* **Aim of the task**
Start at the first line below and write out everything verbatim except the pictures.

* **Records shown**
========================================

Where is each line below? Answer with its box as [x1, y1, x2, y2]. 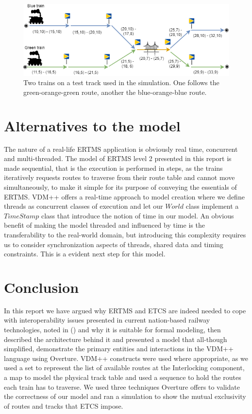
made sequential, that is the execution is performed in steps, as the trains [4, 162, 223, 173]
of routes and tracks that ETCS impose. [4, 400, 123, 411]
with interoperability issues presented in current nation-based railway [4, 315, 210, 325]
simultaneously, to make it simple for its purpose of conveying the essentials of [4, 182, 237, 192]
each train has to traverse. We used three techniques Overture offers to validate [4, 381, 240, 392]
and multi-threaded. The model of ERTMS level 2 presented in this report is [4, 153, 232, 163]
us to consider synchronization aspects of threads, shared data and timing [4, 239, 223, 249]
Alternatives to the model [4, 115, 181, 135]
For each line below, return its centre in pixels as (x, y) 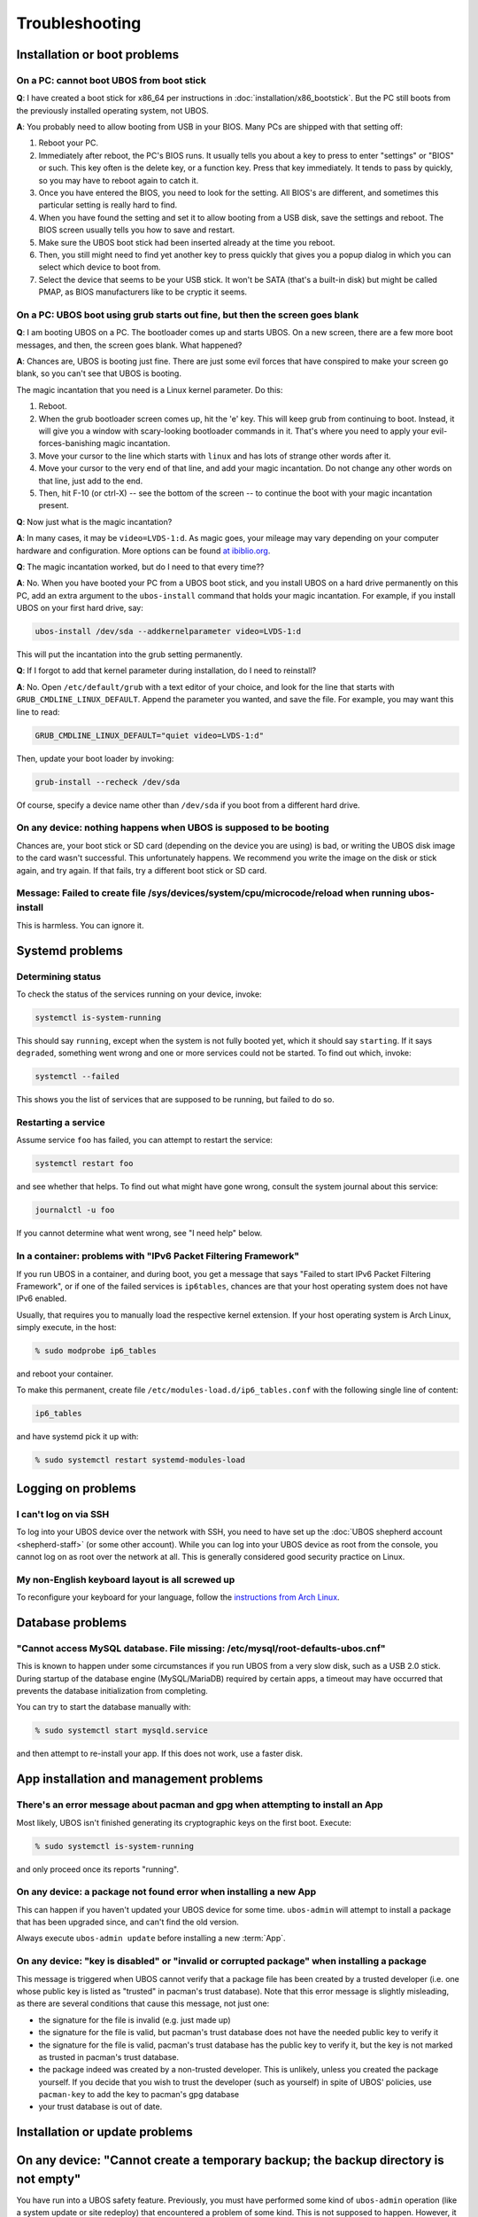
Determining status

========================================

* **Answer section**
Where is each line below? Answer with its box as [x1, y1, x2, y2]. 
made sequential, that is the execution is performed in steps, as the trains [4, 162, 223, 173]
of routes and tracks that ETCS impose. [4, 400, 123, 411]
with interoperability issues presented in current nation-based railway [4, 315, 210, 325]
simultaneously, to make it simple for its purpose of conveying the essentials of [4, 182, 237, 192]
each train has to traverse. We used three techniques Overture offers to validate [4, 381, 240, 392]
and multi-threaded. The model of ERTMS level 2 presented in this report is [4, 153, 232, 163]
us to consider synchronization aspects of threads, shared data and timing [4, 239, 223, 249]
Alternatives to the model [4, 115, 181, 135]
For each line below, return its centre in pixels as (x, y) 
Determining status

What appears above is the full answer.